Try it >>
Restate word for word the lines beginning with the one that contains "Content Hub [38, 94]" and ending at the bottom of the records below, both included.

Record extracts >>
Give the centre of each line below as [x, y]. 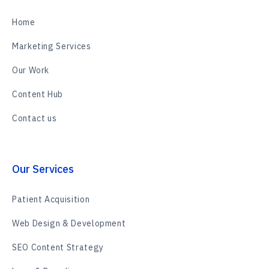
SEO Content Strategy [58, 247]
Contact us [35, 118]
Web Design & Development [69, 223]
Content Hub [38, 94]
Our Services [43, 169]
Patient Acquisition [51, 199]
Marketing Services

Task result >>
Content Hub [38, 94]
Our Services [43, 169]
Patient Acquisition [51, 199]
Marketing Services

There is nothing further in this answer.